We have allowed monopolies to dictate how we communicate. Where is freedom of speech when you have no phone line or internet, as happened this weekend in Hull? This time, so they say, it was down to some major issues whilst they upgrade the network to adsl 2 (sweating the copper asset rather than upgrading). This will probably not be a one off, but I can't see the Hull Daily Mail reporting it every time a borough gets knocked off over the coming months, so assume this is going to be an(other) hidden issue of disconnected folk.

We need to see more alt nets springing up. SYMsip, 3G and other services need to be widely promoted so that consumers understand they have CHOICE.


Ofcom need to take their statutory duties more clearly. Stop the telcos from lying for starters.

Co-ax is not fibre.

ADSL is not broadband.

FTTC is not NGA or FTTH.


And let's see some real competition out there. I know we have fibre less than 1km on one side of our village, and about 4km on the other down the Settle-Carlisle railway. Get me off the monopoly network, allow this village (and many others) to return to the edge of the network independence that saw the start of ALL these utilities, and then let's see some real competition. Not in the ownership of the network infrastructure, but in providing services. Let the community run the network.

Because in this village, we ran exceptional water and electrics services without central involvement, way before Manchester or other cities had electricity and sweet running water. We can do the same now. But you, who want to play on our networks, and take money from our residents, you can offer services: IPTV, HDTV, e-gov, access to telemedicine etc etc.

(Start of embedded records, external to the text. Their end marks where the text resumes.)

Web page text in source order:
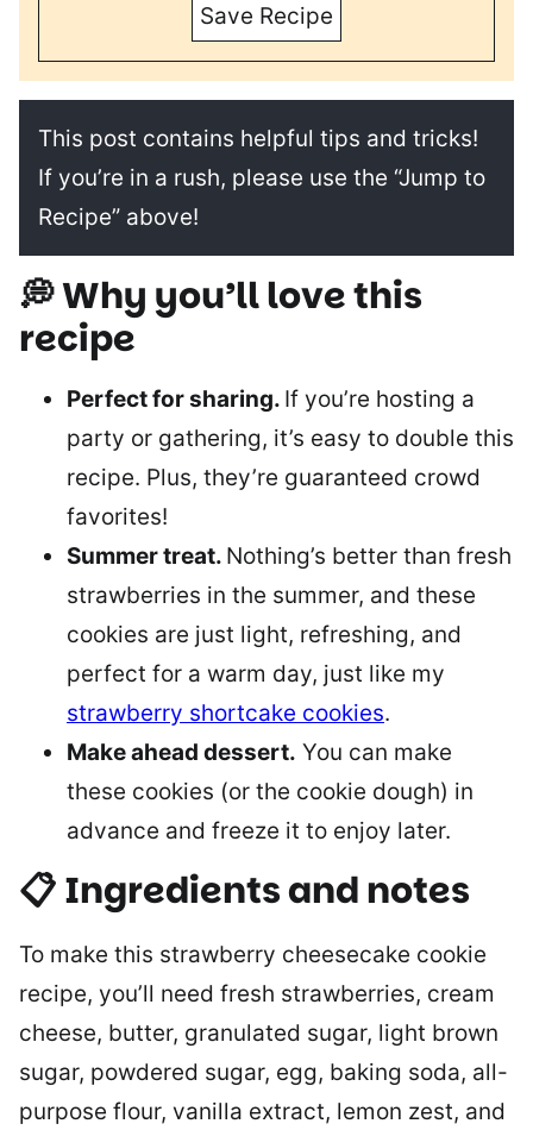
Save Recipe
This post contains helpful tips and tricks!
If you’re in a rush, please use the “Jump to
Recipe” above!
💭 Why you’ll love this
recipe
Perfect for sharing. If you’re hosting a
party or gathering, it’s easy to double this
recipe. Plus, they’re guaranteed crowd
favorites!
Summer treat. Nothing’s better than fresh
strawberries in the summer, and these
cookies are just light, refreshing, and
perfect for a warm day, just like my
strawberry shortcake cookies.
Make ahead dessert. You can make
these cookies (or the cookie dough) in
advance and freeze it to enjoy later.
📋 Ingredients and notes
To make this strawberry cheesecake cookie
recipe, you’ll need fresh strawberries, cream
cheese, butter, granulated sugar, light brown
sugar, powdered sugar, egg, baking soda, all-
purpose flour, vanilla extract, lemon zest, and
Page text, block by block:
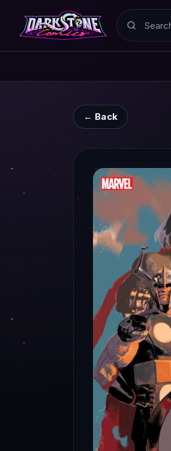
Search
← Back
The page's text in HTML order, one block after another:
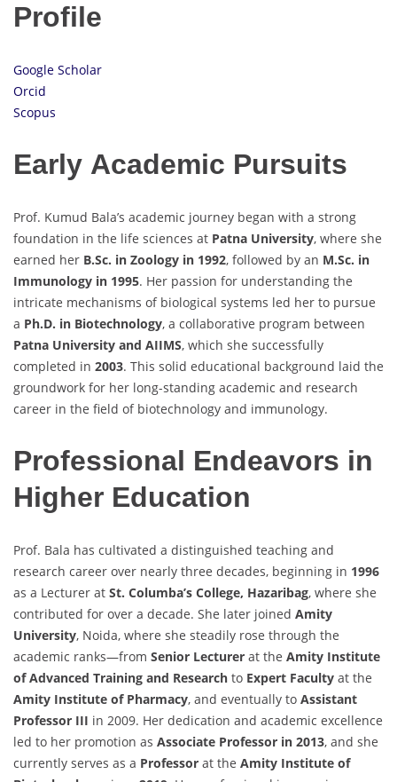
Profile
Google Scholar
Orcid
Scopus
Early Academic Pursuits
Prof. Kumud Bala’s academic journey began with a strong
foundation in the life sciences at Patna University, where she
earned her B.Sc. in Zoology in 1992, followed by an M.Sc. in
Immunology in 1995. Her passion for understanding the
intricate mechanisms of biological systems led her to pursue
a Ph.D. in Biotechnology, a collaborative program between
Patna University and AIIMS, which she successfully
completed in 2003. This solid educational background laid the
groundwork for her long-standing academic and research
career in the field of biotechnology and immunology.
Professional Endeavors in
Higher Education
Prof. Bala has cultivated a distinguished teaching and
research career over nearly three decades, beginning in 1996
as a Lecturer at St. Columba’s College, Hazaribag, where she
contributed for over a decade. She later joined Amity
University, Noida, where she steadily rose through the
academic ranks—from Senior Lecturer at the Amity Institute
of Advanced Training and Research to Expert Faculty at the
Amity Institute of Pharmacy, and eventually to Assistant
Professor III in 2009. Her dedication and academic excellence
led to her promotion as Associate Professor in 2013, and she
currently serves as a Professor at the Amity Institute of
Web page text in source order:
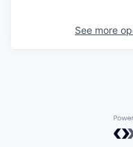
See more
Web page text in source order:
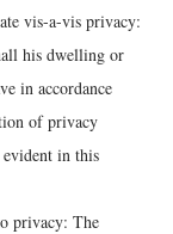
vis-a-vis privacy:
his dwelling or
in accordance
of privacy
in this
privacy: The
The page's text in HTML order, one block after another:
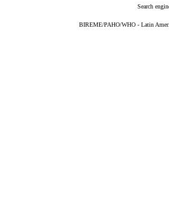
Search
BIREME/PAHO/WHO - Latin
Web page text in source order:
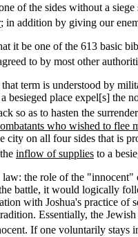
of the sides without a
; in addition by giving our
it be one of the 613 basic
to by most other
term is understood by
place expel[s] the
so as to hasten the
who wished to flee
on all four sides that is
inflow of supplies to a
the role of the
battle, it would logically
with Joshua's practice
Essentially, the
If one voluntarily stays
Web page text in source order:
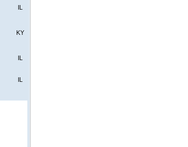
IL
KY
IL
IL
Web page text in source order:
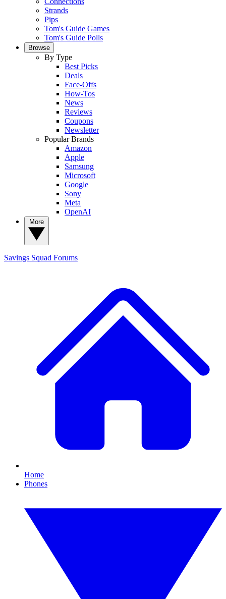
Strands
Pips
Tom's Guide Games
Tom's Guide Polls
Browse
By Type
Best Picks
Deals
Face-Offs
How-Tos
News
Reviews
Coupons
Newsletter
Popular Brands
Amazon
Apple
Samsung
Microsoft
Google
Sony
Meta
OpenAI
Savings Squad Forums
Home
Phones
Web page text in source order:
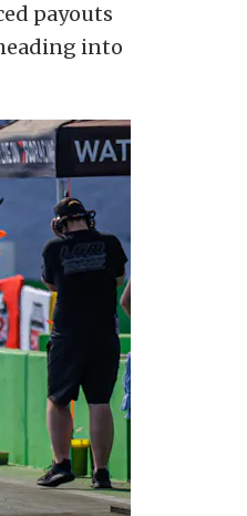
payouts
into
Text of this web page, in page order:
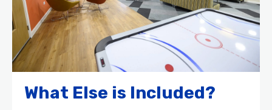
What Else is Included?
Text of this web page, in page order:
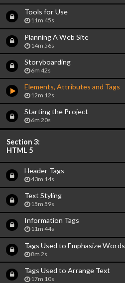
Tools for Use
11m 45s
Planning A Web Site
14m 56s
Storyboarding
6m 42s
Elements, Attributes and Tags
12m 12s
Starting the Project
6m 20s
Section 3:
HTML 5
Header Tags
43m 14s
Text Styling
15m 59s
Information Tags
11m 44s
Tags Used to Emphasize Words
8m 2s
Tags Used to Arrange Text
17m 10s
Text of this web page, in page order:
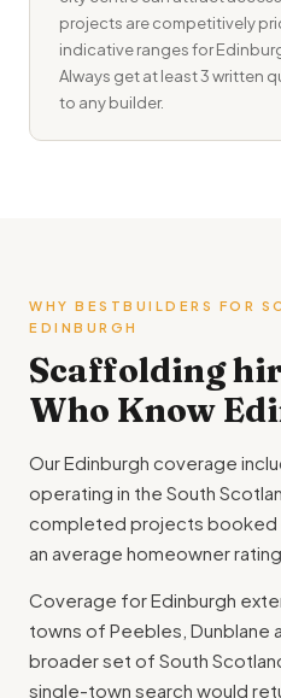
projects are competitively
indicative ranges for
Always get at least 3 written
to any builder.
WHY BESTBUILDERS FOR
EDINBURGH
Scaffolding
Who Know
Our Edinburgh coverage
operating in the South
completed projects booked
an average homeowner
Coverage for Edinburgh
towns of Peebles, Dunblane
broader set of South
single-town search would
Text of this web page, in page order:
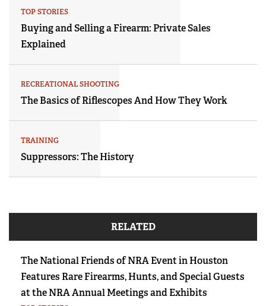
TOP STORIES
Buying and Selling a Firearm: Private Sales
Explained
RECREATIONAL SHOOTING
The Basics of Riflescopes And How They Work
TRAINING
Suppressors: The History
RELATED
The National Friends of NRA Event in Houston
Features Rare Firearms, Hunts, and Special Guests
at the NRA Annual Meetings and Exhibits
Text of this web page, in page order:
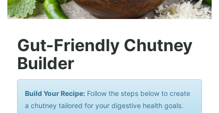
Gut-Friendly Chutney
Builder
Build Your Recipe: Follow the steps below to create
a chutney tailored for your digestive health goals.
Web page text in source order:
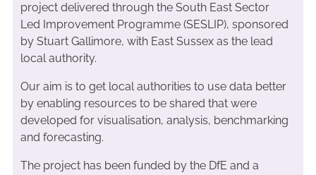
project delivered through the South East Sector
Led Improvement Programme (SESLIP), sponsored
by Stuart Gallimore, with East Sussex as the lead
local authority.
Our aim is to get local authorities to use data better
by enabling resources to be shared that were
developed for visualisation, analysis, benchmarking
and forecasting.
The project has been funded by the DfE and a
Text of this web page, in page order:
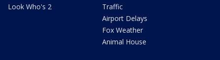
Look Who's 2
Traffic
Airport Delays
Fox Weather
Animal House
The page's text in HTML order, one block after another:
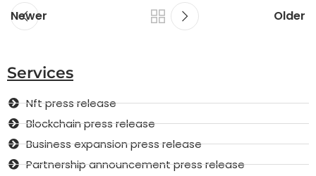
Newer Older
Services
Nft press release
Blockchain press release
Business expansion press release
Partnership announcement press release
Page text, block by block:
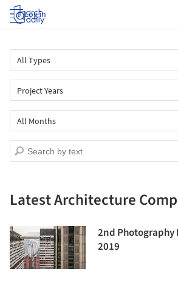
Log in
Latest Architecture
2nd Photography
2019
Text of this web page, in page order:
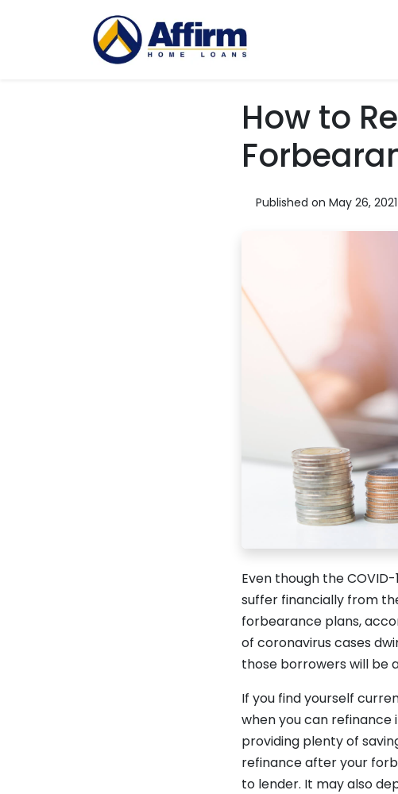
How to
Published on May 26, 2021
Even though the
suffer financially from
forbearance plans,
of coronavirus cases
those borrowers will be
If you find yourself
when you can
providing plenty of
refinance after your
to lender. It may also
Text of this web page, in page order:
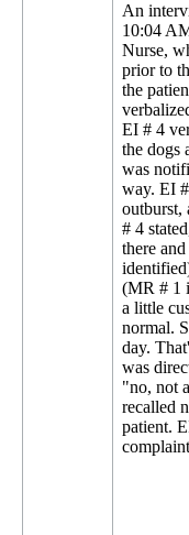
An
10:04
Nurse,
prior to
the
EI # 4
the dogs
was
way. EI
outburst,
# 4
there
(MR # 1
a little
normal.
day.
was
"no, not
recalled
patient.
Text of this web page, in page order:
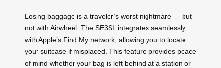
Losing baggage is a traveler’s worst nightmare — but
not with Airwheel. The SE3SL integrates seamlessly
with Apple’s Find My network, allowing you to locate
your suitcase if misplaced. This feature provides peace
of mind whether your bag is left behind at a station or
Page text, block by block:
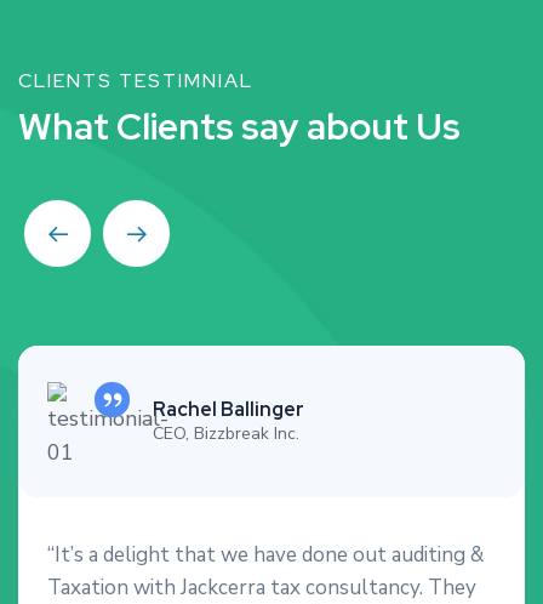
CLIENTS TESTIMNIAL
What Clientssayabout Us
Rachel Ballinger
CEO, Bizzbreak Inc.
“It’s a delight that we have done out auditing &
Taxation with Jackcerra tax consultancy. They
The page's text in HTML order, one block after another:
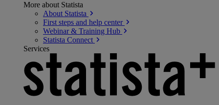
More about Statista
About Statista
First steps and help center
Webinar & Training Hub
Statista Connect
Services
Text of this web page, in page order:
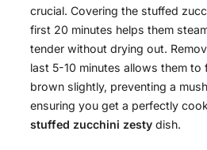
crucial. Covering the stuffed
first 20 minutes helps them
tender without drying out.
last 5-10 minutes allows them to
brown slightly, preventing a
ensuring you get a perfectly
stuffed zucchini zesty dish.
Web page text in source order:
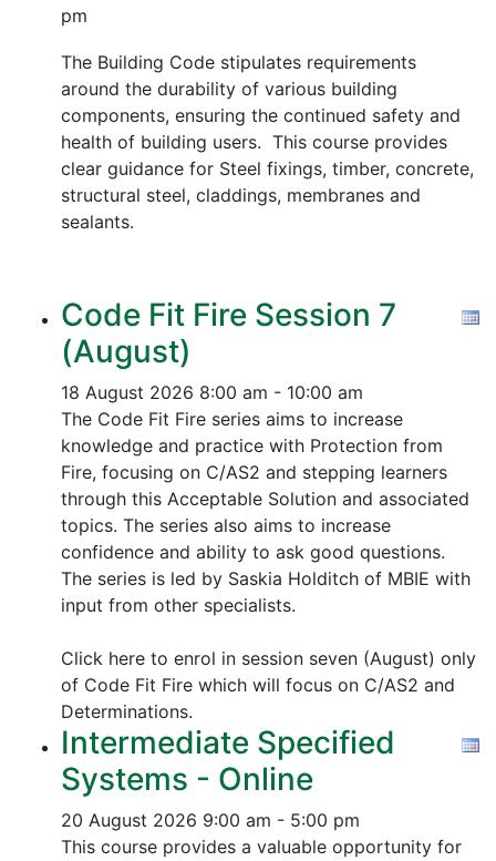
pm
The Building Code stipulates requirements
around the durability of various building
components, ensuring the continued safety and
health of building users. This course provides
clear guidance for Steel fixings, timber, concrete,
structural steel, claddings, membranes and
sealants.
Code Fit Fire Session 7
(August)
18 August 2026 8:00 am - 10:00 am
The Code Fit Fire series aims to increase
knowledge and practice with Protection from
Fire, focusing on C/AS2 and stepping learners
through this Acceptable Solution and associated
topics. The series also aims to increase
confidence and ability to ask good questions.
The series is led by Saskia Holditch of MBIE with
input from other specialists.
Click here to enrol in session seven (August) only
of Code Fit Fire which will focus on C/AS2 and
Determinations.
Intermediate Specified
Systems - Online
20 August 2026 9:00 am - 5:00 pm
This course provides a valuable opportunity for
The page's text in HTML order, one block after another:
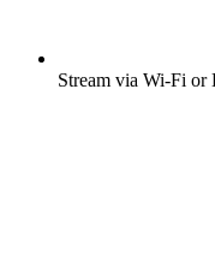
Stream via Wi-Fi or
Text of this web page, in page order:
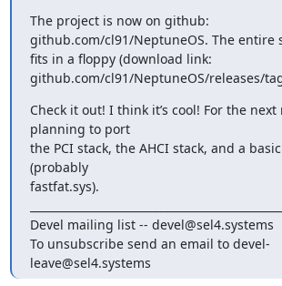
The project is now on github:
github.com/cl91/NeptuneOS. The entire
fits in a floppy (download link:
github.com/cl91/NeptuneOS/releases/
Check it out! I think it’s cool! For the next
planning to port
the PCI stack, the AHCI stack, and a
(probably
fastfat.sys).
Devel mailing list -- devel@sel4.systems
To unsubscribe send an email to devel-
leave@sel4.systems
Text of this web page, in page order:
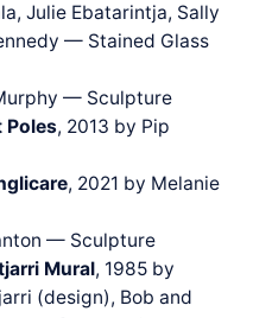
Julie Ebatarintja, Sally
— Stained Glass
— Sculpture
Poles, 2013 by Pip
, 2021 by Melanie
— Sculpture
Mural, 1985 by
(design), Bob and
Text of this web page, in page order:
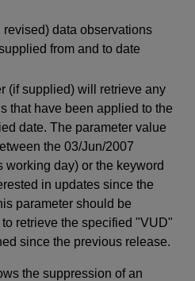
data observations
from and to date
(if supplied) will retrieve any
that have been applied to the
date. The parameter value
the 03/Jun/2007
working day) or the keyword
in updates since the
parameter should be
retrieve the specified "VUD"
since the previous release.
the suppression of an
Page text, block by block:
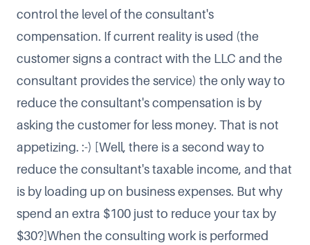
control the level of the consultant's
compensation. If current reality is used (the
customer signs a contract with the LLC and the
consultant provides the service) the only way to
reduce the consultant's compensation is by
asking the customer for less money. That is not
appetizing. :-) [Well, there is a second way to
reduce the consultant's taxable income, and that
is by loading up on business expenses. But why
spend an extra $100 just to reduce your tax by
$30?]When the consulting work is performed
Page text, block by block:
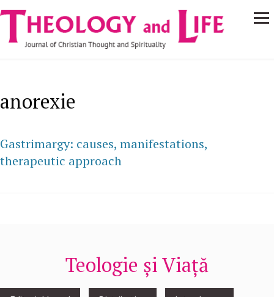
Skip to main content
Navigare
principală
anorexie
Gastrimargy: causes, manifestations,
therapeutic approach
Teologie și Viață
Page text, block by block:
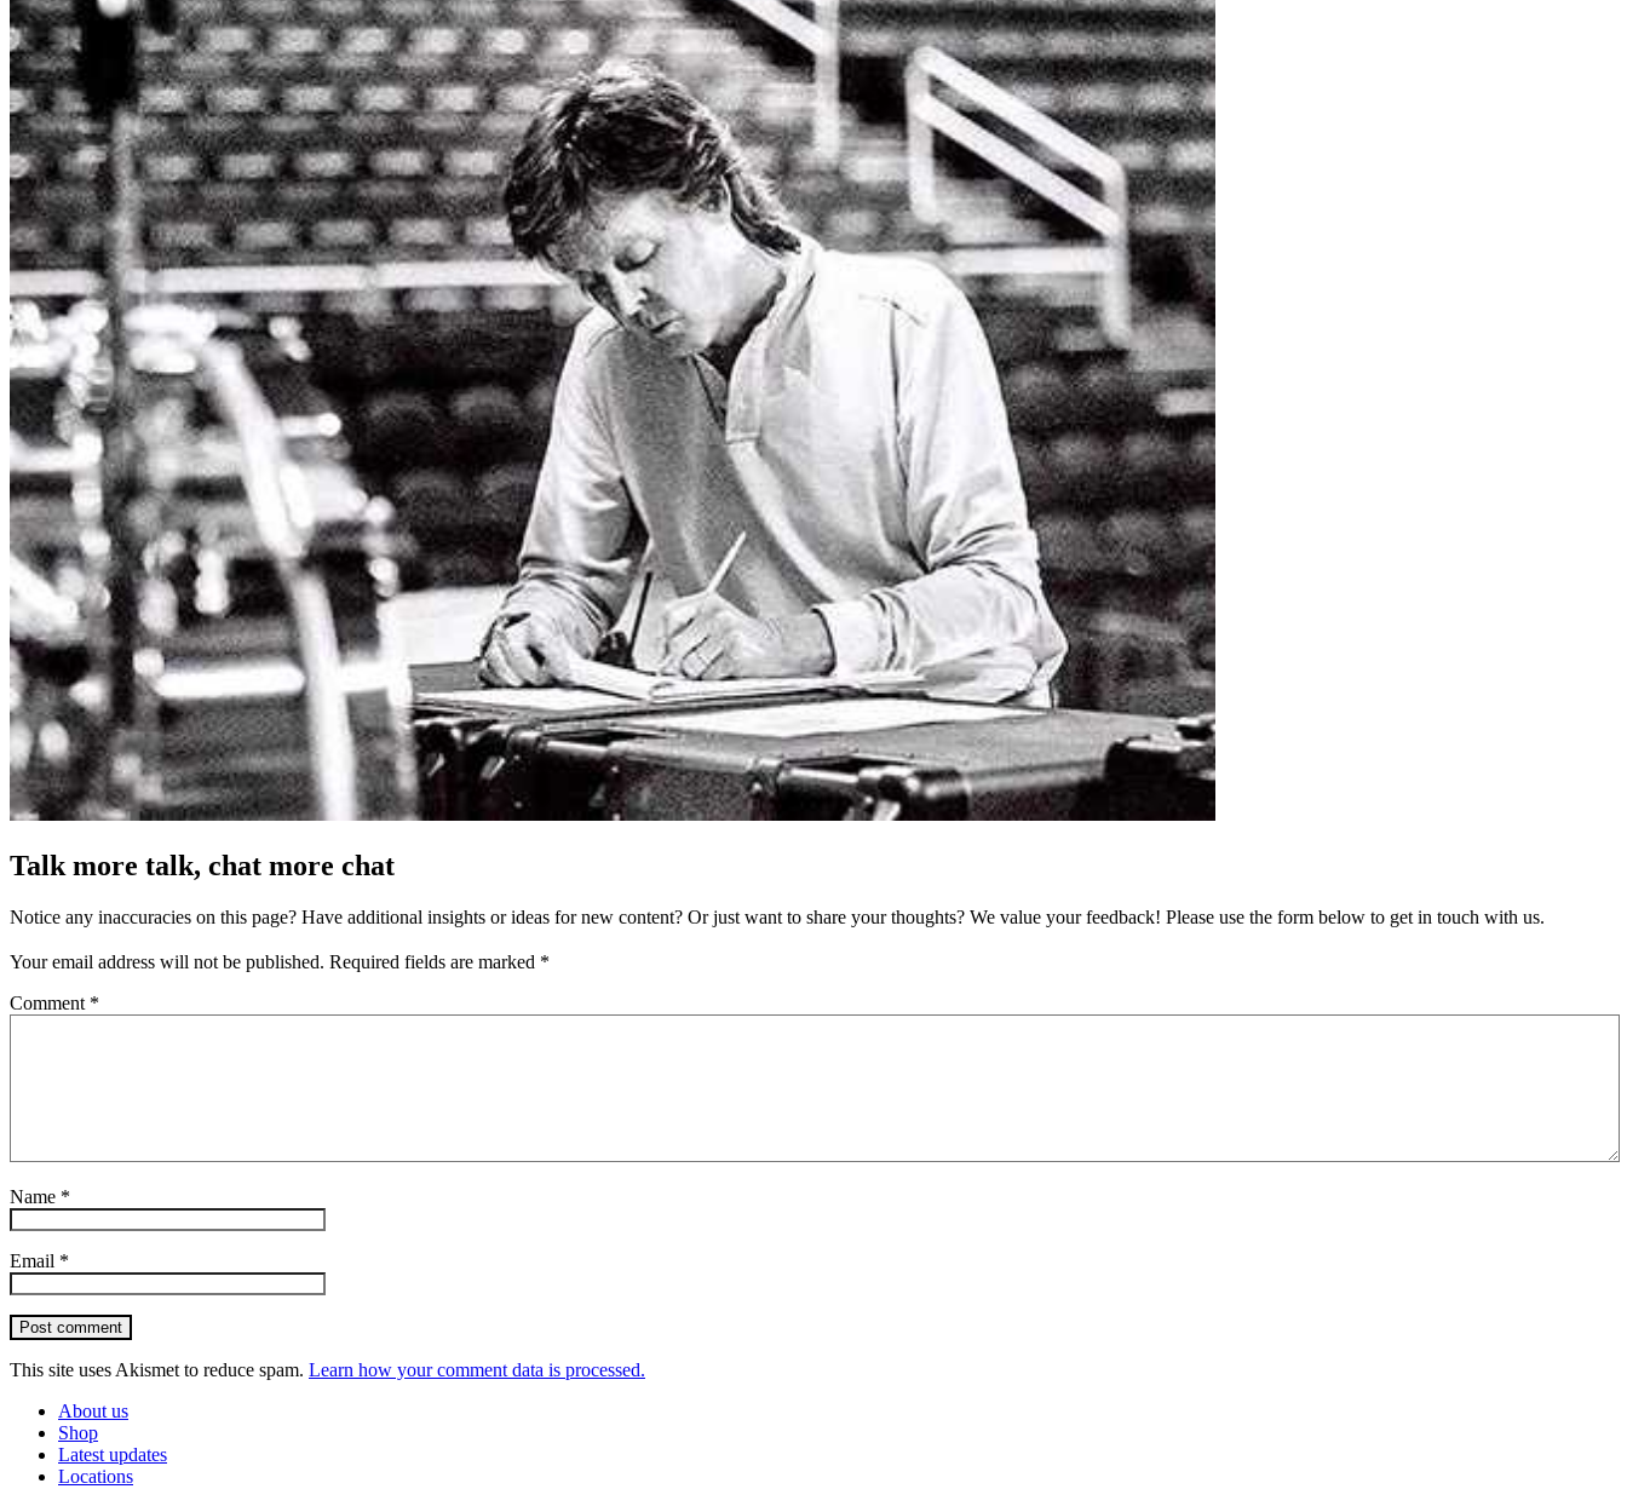
Talk more talk, chat more chat
Notice any inaccuracies on this page? Have additional insights or ideas for new content? Or just want to share your thoughts? We value your feedback! Please use the form below to get in touch with us.
Your email address will not be published. Required fields are marked *
Comment *
Name *
Email *
Post comment
This site uses Akismet to reduce spam. Learn how your comment data is processed.
About us
Shop
Latest updates
Locations
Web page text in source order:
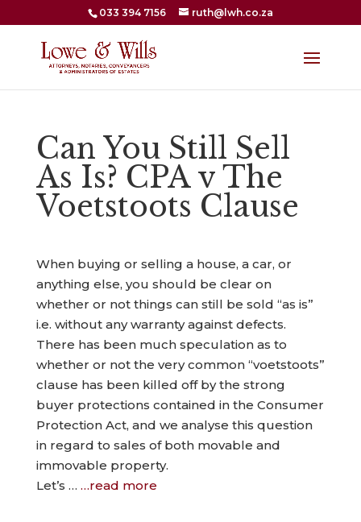
033 394 7156 ruth@lwh.co.za
Can You Still Sell
As Is? CPA v The
Voetstoots Clause
When buying or selling a house, a car, or
anything else, you should be clear on
whether or not things can still be sold “as is”
i.e. without any warranty against defects.
There has been much speculation as to
whether or not the very common “voetstoots”
clause has been killed off by the strong
buyer protections contained in the Consumer
Protection Act, and we analyse this question
in regard to sales of both movable and
immovable property.
Let’s … …read more

But let us supply our connectivity, because I hate to say it, but we really do know best and have proven it, nationwide for years.

There are two fine examples of community -provisioned networks, beyond those already given from my village, that no longer deliver even close to their original intentions, to the detriment of their consumers I BELIEVE. And this is a very personal opinion. One is local to Hull, and the other is national. It is time to give the power back to the communities, and -provide what is required by those communities, and let it be owned by those communities.

/rant


2 comments:

Cybersavvy UK said...

Other links to Hull offline

http://www.theregister.co.uk/2008/08/11/kcom_fails_again/
http://www.thisishullandeastriding.co.uk/environment/Kcom-apologises-firms-hit-costly-Internet-blackout/article-262605-detail/article.html
http://karooforums.net/index.php/topic,350.0.html

Unknown said...

And http://www.justuber.com/blog/2008/08/11/karoo-looses-internet-hull-goes-dark/

A lot of people got peeved when the lights went out (metaphorically speaking)!